Module: Mesa
Branch: main
Commit: ede0630f9e14614e036c57c2d4401f750b8398a2
URL:    
http://cgit.freedesktop.org/mesa/mesa/commit/?id=ede0630f9e14614e036c57c2d4401f750b8398a2

Author: Georg Lehmann <[email protected]>
Date:   Mon Jan  9 12:32:56 2023 +0100

aco: use v_fma_mix_f32 for v_fma_f32 with 2 fp16 representable, different 
literals

We can pack two fp16 literals into one 32bit literal and use opsel to select
the correct value.
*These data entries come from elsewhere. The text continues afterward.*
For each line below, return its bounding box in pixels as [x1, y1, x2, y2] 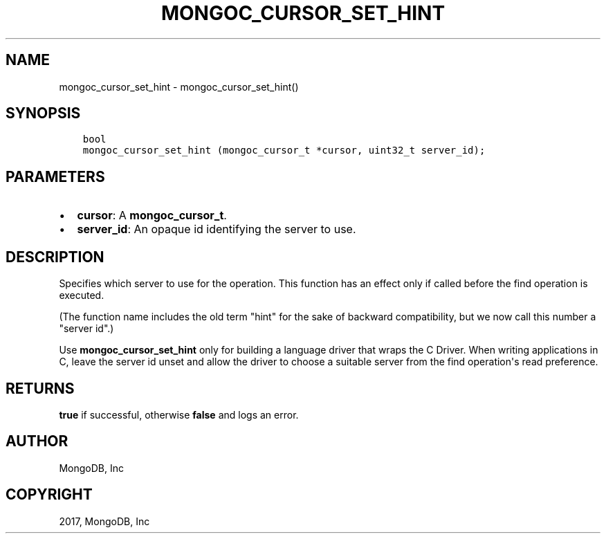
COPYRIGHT [6, 486, 93, 504]
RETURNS [6, 379, 75, 397]
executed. [59, 289, 104, 302]
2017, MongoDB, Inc [59, 515, 150, 527]
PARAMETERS [6, 167, 105, 185]
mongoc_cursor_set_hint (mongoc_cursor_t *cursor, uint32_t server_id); [82, 145, 486, 156]
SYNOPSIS [6, 104, 81, 122]
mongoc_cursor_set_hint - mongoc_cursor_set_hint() [59, 80, 299, 93]
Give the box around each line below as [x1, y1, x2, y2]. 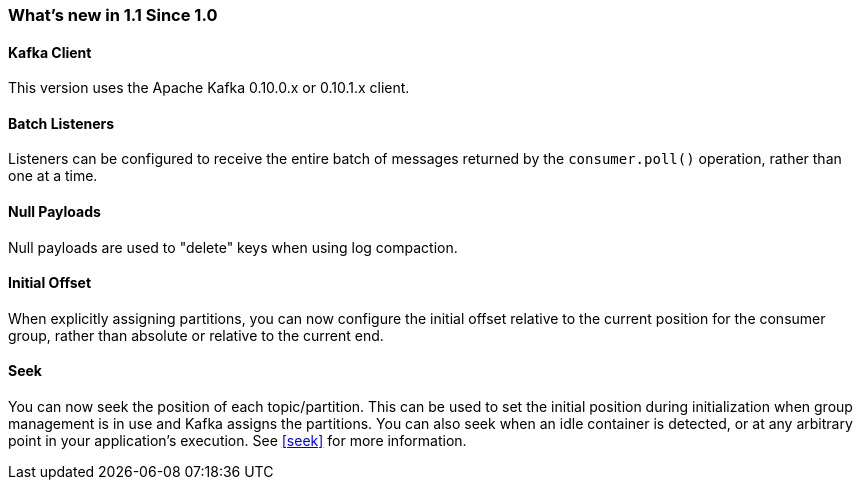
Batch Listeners [8, 114, 115, 132]
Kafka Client [8, 43, 92, 61]
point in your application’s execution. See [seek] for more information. [8, 432, 467, 450]
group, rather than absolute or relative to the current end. [8, 326, 384, 344]
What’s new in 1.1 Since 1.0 [8, 5, 218, 25]
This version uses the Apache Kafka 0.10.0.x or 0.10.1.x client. [8, 79, 410, 97]
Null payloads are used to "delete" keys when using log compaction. [8, 238, 458, 256]
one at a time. [8, 167, 98, 185]
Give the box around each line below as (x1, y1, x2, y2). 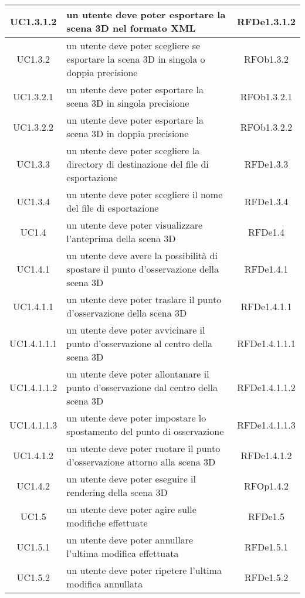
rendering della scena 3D (66, 485, 168, 499)
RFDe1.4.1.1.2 (237, 380, 296, 394)
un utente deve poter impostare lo (66, 411, 206, 424)
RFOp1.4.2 (243, 478, 289, 492)
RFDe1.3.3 (244, 157, 289, 171)
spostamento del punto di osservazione (66, 424, 224, 438)
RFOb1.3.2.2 (240, 120, 293, 134)
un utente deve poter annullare (66, 533, 194, 546)
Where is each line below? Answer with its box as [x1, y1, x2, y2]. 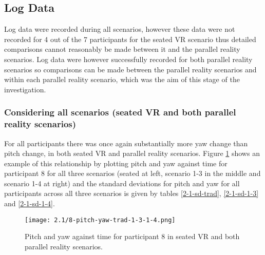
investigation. [4, 84, 46, 94]
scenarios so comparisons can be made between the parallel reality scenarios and [4, 64, 257, 74]
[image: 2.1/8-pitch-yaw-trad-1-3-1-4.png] [25, 216, 176, 224]
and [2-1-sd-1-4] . [4, 198, 55, 209]
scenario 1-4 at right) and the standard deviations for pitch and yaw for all [4, 178, 240, 188]
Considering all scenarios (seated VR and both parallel [4, 106, 236, 119]
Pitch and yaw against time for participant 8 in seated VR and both [25, 231, 240, 242]
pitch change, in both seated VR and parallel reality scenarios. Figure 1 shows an [4, 148, 260, 159]
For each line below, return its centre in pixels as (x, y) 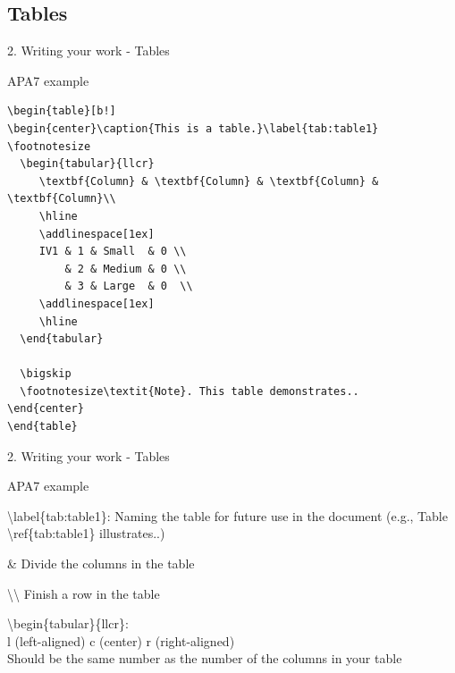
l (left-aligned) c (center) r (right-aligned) (121, 640)
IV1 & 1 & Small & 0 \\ (113, 252)
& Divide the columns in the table (101, 564)
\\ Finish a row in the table (84, 593)
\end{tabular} (62, 339)
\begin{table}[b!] (62, 111)
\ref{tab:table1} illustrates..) (86, 533)
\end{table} (42, 427)
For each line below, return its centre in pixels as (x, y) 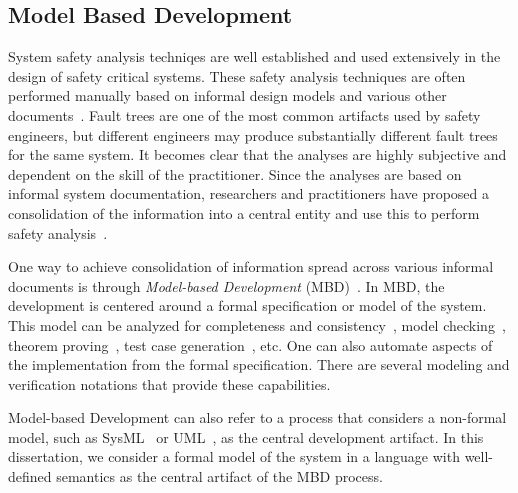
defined (30, 476)
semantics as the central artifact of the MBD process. (219, 476)
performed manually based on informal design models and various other (227, 95)
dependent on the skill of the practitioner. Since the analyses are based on (235, 173)
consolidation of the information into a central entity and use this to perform (244, 212)
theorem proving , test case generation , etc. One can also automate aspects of (250, 344)
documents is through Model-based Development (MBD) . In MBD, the (226, 285)
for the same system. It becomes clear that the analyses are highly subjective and (257, 154)
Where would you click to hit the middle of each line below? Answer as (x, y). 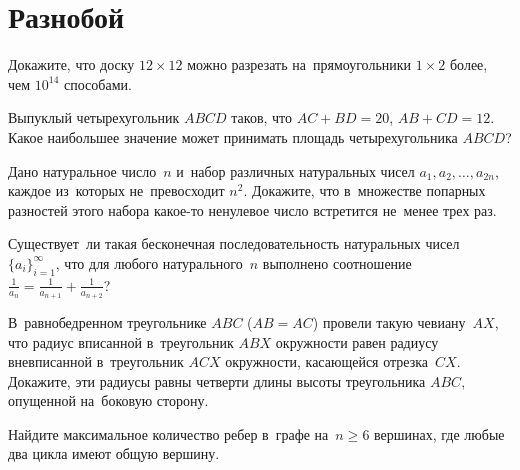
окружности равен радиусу (357, 341)
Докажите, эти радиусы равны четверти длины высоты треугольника (217, 380)
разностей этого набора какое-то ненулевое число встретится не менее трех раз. (252, 209)
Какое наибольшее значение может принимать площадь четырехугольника (233, 136)
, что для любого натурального (149, 262)
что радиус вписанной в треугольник (121, 341)
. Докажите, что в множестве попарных (364, 190)
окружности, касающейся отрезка (327, 361)
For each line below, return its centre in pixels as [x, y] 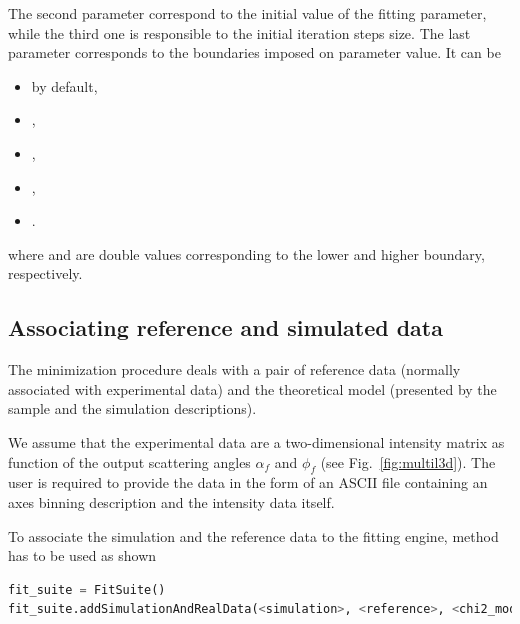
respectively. [45, 273]
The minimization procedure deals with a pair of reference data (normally [234, 369]
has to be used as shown [82, 555]
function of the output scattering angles [129, 461]
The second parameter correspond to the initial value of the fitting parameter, [247, 13]
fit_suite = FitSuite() [87, 589]
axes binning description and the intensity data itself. [171, 501]
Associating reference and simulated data [225, 327]
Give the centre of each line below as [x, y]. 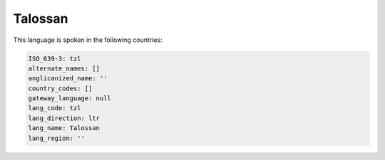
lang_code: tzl [55, 108]
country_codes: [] [60, 88]
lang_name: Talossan [64, 128]
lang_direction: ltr [64, 118]
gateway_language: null [70, 98]
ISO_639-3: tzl [55, 58]
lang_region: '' [57, 138]
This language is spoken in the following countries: [88, 40]
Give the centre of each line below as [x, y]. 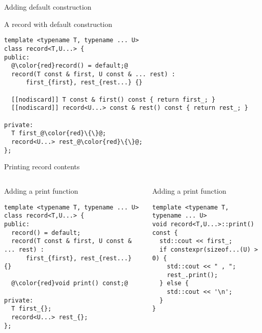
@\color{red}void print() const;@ [70, 283]
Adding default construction [48, 7]
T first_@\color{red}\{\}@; [59, 133]
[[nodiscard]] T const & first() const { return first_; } [113, 99]
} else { [174, 283]
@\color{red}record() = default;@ [70, 66]
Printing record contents [42, 167]
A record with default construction [58, 24]
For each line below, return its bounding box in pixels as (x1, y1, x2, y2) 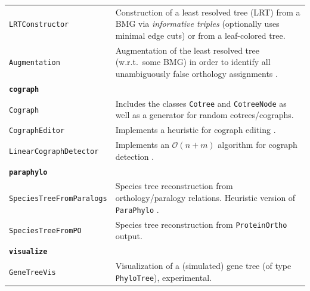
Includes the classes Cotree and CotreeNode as (115, 97, 287, 109)
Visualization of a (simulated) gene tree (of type (115, 259, 292, 271)
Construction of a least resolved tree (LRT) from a (115, 5, 300, 18)
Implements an (115, 138, 169, 151)
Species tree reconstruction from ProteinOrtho (115, 218, 287, 230)
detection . (115, 150, 154, 162)
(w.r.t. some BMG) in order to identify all (115, 55, 271, 68)
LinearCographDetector (9, 147, 99, 156)
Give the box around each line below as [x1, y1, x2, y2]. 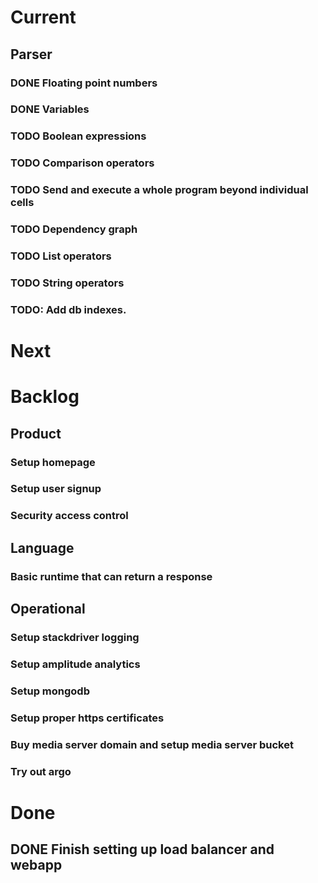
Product [10, 425, 62, 442]
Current [10, 6, 77, 29]
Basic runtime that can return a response [10, 569, 213, 583]
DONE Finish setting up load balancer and [10, 841, 275, 858]
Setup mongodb [10, 684, 90, 698]
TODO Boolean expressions [10, 129, 147, 143]
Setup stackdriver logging [10, 631, 140, 645]
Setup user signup [10, 482, 102, 496]
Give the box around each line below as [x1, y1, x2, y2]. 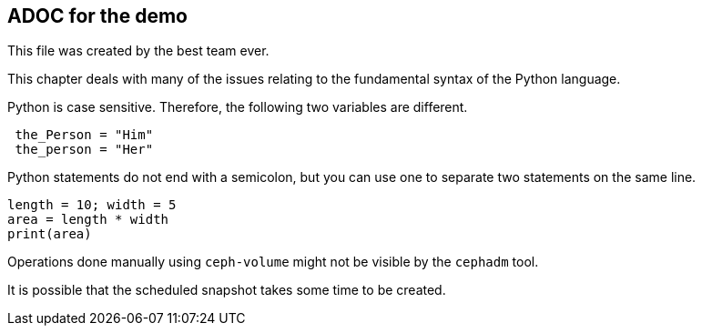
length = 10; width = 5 [7, 197, 177, 213]
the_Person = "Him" [15, 127, 154, 143]
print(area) [7, 227, 92, 242]
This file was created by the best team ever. [7, 43, 270, 59]
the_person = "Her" [15, 142, 154, 157]
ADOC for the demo [7, 5, 188, 27]
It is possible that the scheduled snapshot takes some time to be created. [7, 282, 446, 298]
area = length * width [7, 212, 169, 227]
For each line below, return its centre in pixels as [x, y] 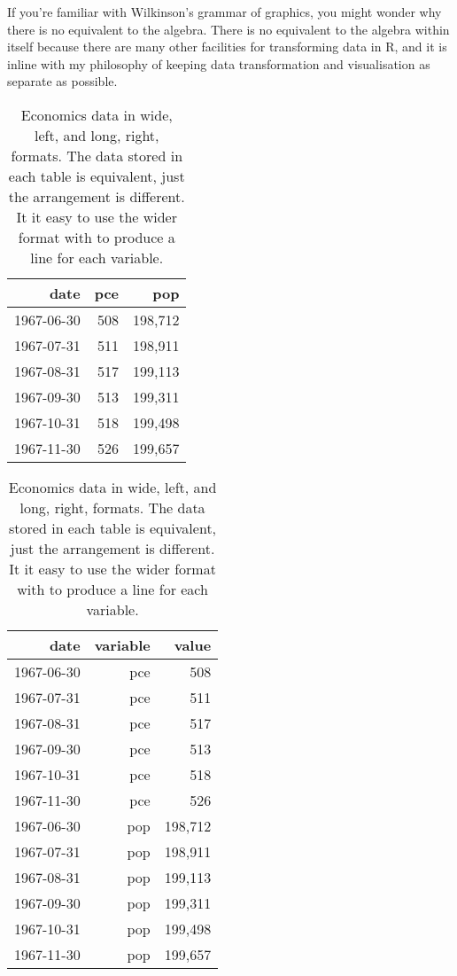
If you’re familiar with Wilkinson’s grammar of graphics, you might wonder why [225, 12]
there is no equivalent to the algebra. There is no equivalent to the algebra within [228, 29]
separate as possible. [62, 81]
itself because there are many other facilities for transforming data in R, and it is [227, 47]
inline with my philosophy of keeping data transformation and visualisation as [219, 63]
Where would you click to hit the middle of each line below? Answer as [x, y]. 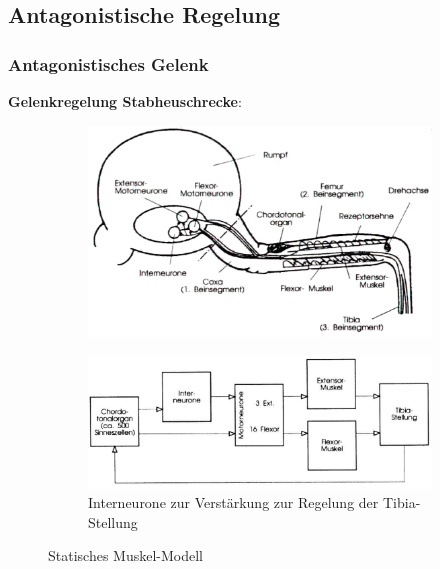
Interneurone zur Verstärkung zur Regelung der [233, 502]
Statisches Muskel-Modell [126, 555]
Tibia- [401, 502]
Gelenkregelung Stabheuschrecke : [125, 101]
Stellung [113, 521]
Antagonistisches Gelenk [108, 63]
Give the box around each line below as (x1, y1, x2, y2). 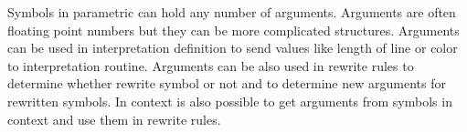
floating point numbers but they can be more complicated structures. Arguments (7, 20, 460, 39)
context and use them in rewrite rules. (7, 109, 221, 128)
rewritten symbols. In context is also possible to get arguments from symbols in (7, 91, 452, 110)
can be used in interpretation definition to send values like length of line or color (7, 38, 458, 57)
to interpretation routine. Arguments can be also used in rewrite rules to (7, 56, 414, 75)
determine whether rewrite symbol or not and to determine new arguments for (7, 74, 446, 93)
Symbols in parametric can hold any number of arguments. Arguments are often (7, 3, 456, 21)
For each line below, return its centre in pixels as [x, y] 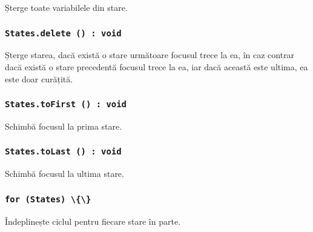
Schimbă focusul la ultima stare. [64, 174]
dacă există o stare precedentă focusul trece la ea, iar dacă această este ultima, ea [156, 66]
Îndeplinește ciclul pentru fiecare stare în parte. [93, 221]
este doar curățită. [39, 78]
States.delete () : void [63, 33]
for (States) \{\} [48, 199]
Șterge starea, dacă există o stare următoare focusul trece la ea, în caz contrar [150, 55]
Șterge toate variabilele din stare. [66, 7]
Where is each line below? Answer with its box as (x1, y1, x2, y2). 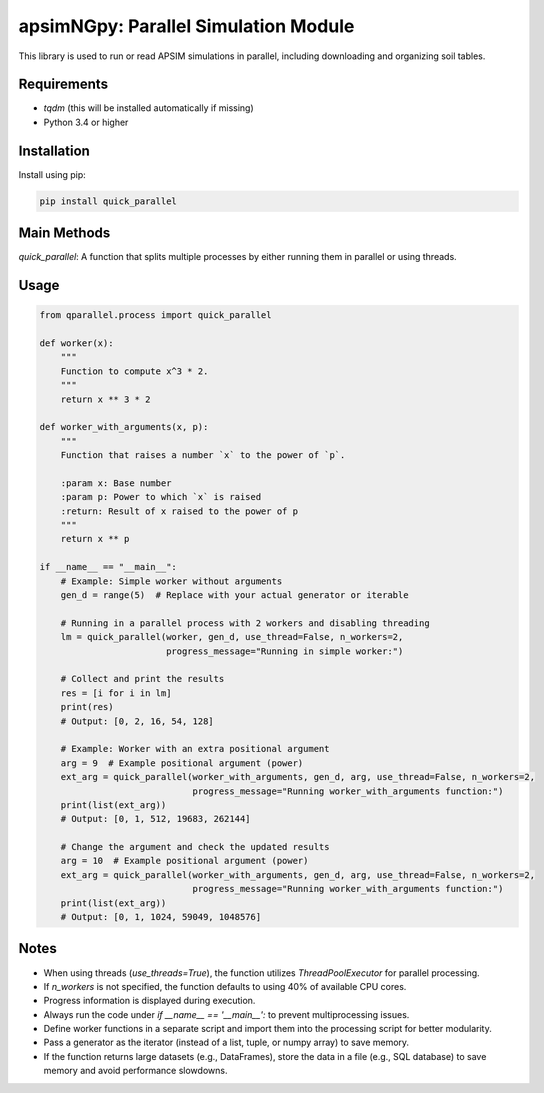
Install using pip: (18, 168, 87, 180)
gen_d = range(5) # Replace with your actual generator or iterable (60, 590, 409, 601)
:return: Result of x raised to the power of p (60, 505, 299, 517)
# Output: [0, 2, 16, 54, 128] (60, 715, 214, 727)
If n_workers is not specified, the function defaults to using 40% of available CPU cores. (43, 980, 407, 992)
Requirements (18, 76, 109, 93)
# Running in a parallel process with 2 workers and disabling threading (60, 617, 430, 629)
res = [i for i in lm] (60, 687, 172, 699)
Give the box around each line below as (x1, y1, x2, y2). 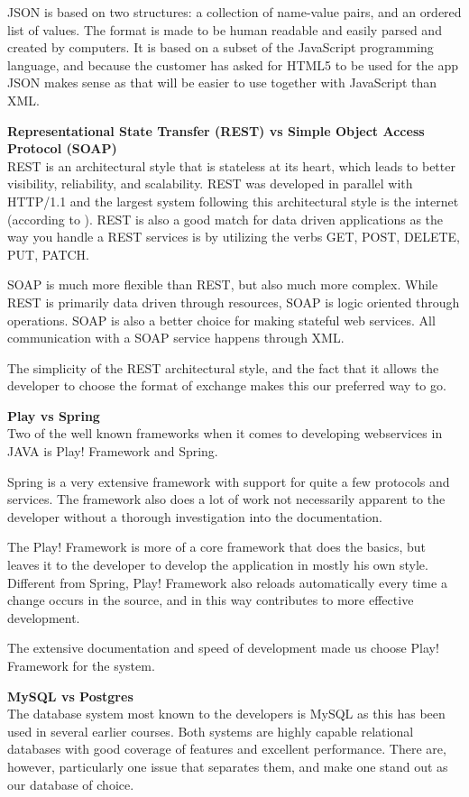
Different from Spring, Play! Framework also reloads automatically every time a (7, 573, 447, 591)
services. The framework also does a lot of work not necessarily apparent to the (7, 490, 446, 508)
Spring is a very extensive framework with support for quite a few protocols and (7, 472, 450, 490)
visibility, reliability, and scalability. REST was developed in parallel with (7, 174, 413, 193)
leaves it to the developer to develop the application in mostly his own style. (7, 555, 428, 574)
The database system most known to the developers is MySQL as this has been (7, 704, 446, 723)
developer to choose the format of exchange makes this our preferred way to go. (7, 376, 446, 395)
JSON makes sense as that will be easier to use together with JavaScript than (7, 73, 437, 92)
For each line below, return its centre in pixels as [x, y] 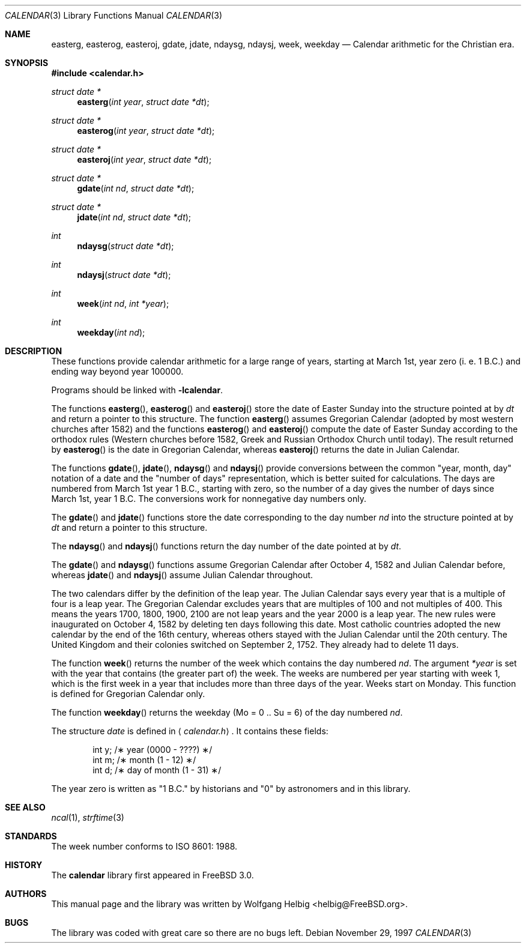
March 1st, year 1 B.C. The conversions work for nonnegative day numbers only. [209, 499]
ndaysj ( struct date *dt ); [124, 275]
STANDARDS [31, 836]
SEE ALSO [25, 807]
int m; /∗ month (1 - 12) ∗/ [144, 760]
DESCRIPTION [34, 351]
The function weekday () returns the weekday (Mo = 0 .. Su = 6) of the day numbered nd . [227, 712]
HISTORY [24, 865]
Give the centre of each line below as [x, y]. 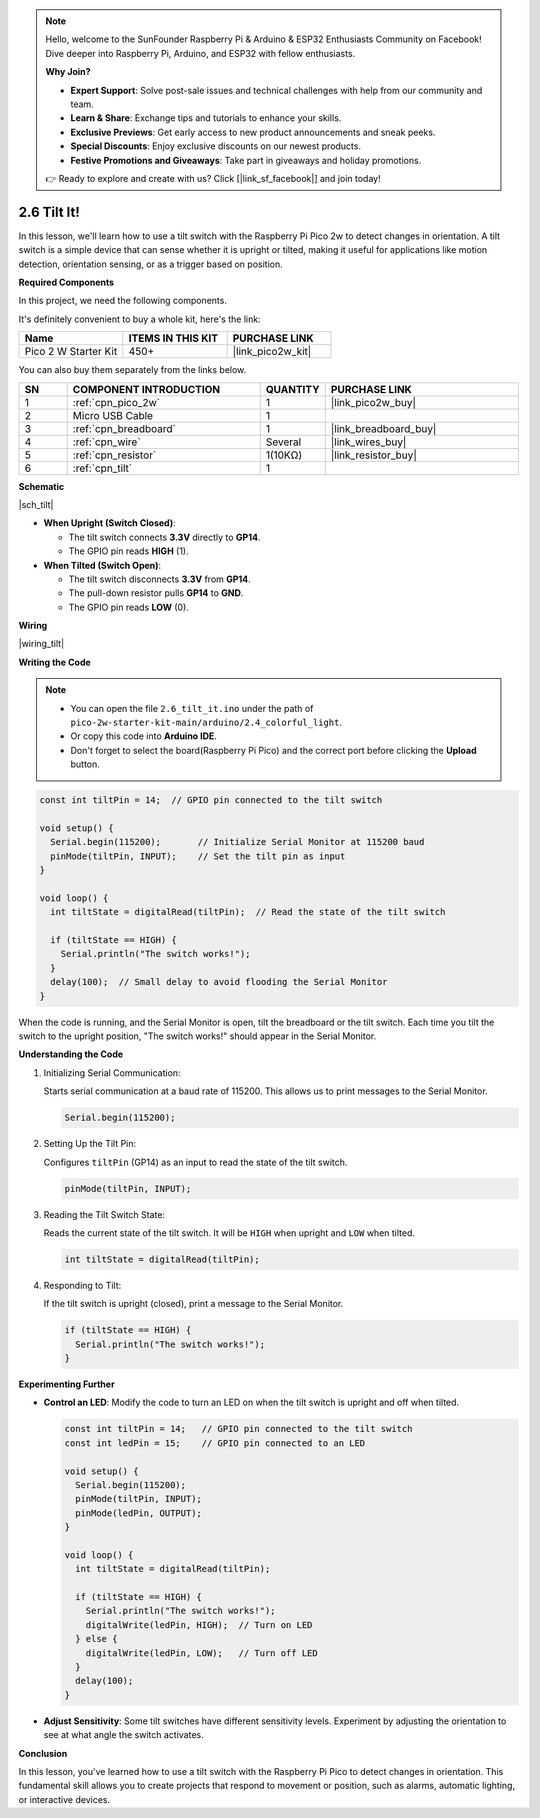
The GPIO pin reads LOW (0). [128, 607]
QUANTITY [292, 389]
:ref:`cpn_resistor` [114, 455]
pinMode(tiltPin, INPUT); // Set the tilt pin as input [198, 856]
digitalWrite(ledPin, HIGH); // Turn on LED [199, 1624]
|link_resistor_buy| [373, 455]
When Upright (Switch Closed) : [109, 523]
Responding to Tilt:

Note that LLVM currently disassembles these instructions
incorrectly.

Foz-DB Navi21:
Totals from 13365 (9.91% of 134913) affected shaders:
VGPRs: 840880 -> 840016 (-0.10%); split: -0.11%, +0.01%
SpillSGPRs: 724 -> 722 (-0.28%)
CodeSize: 82439364 -> 82451336 (+0.01%); split: -0.06%, +0.08%
MaxWaves: 244858 -> 244980 (+0.05%)
Instrs: 15265976 -> 15247201 (-0.12%); split: -0.13%, +0.01%
Latency: 223316180 -> 223272495 (-0.02%); split: -0.03%, +0.02%
InvThroughput: 41981375 -> 41969917 (-0.03%); split: -0.04%, +0.01%
VClause: 266775 -> 266558 (-0.08%); split: -0.14%, +0.06%
SClause: 646602 -> 645996 (-0.09%); split: -0.16%, +0.07%
Copies: 794703 -> 776075 (-2.34%); split: -2.46%, +0.12%
Branches: 296317 -> 296316 (-0.00%)
PreSGPRs: 658796 -> 656479 (-0.35%); split: -0.35%, +0.00%
PreVGPRs: 744014 -> 743679 (-0.05%)

Reviewed-by: Rhys Perry <[email protected]>
Part-of: <https://gitlab.freedesktop.org/mesa/mesa/-/merge_requests/20587>

---

 src/amd/compiler/aco_optimizer.cpp | 67 +++++++++++++++++++++++++++++++++++---
 1 file changed, 63 insertions(+), 4 deletions(-)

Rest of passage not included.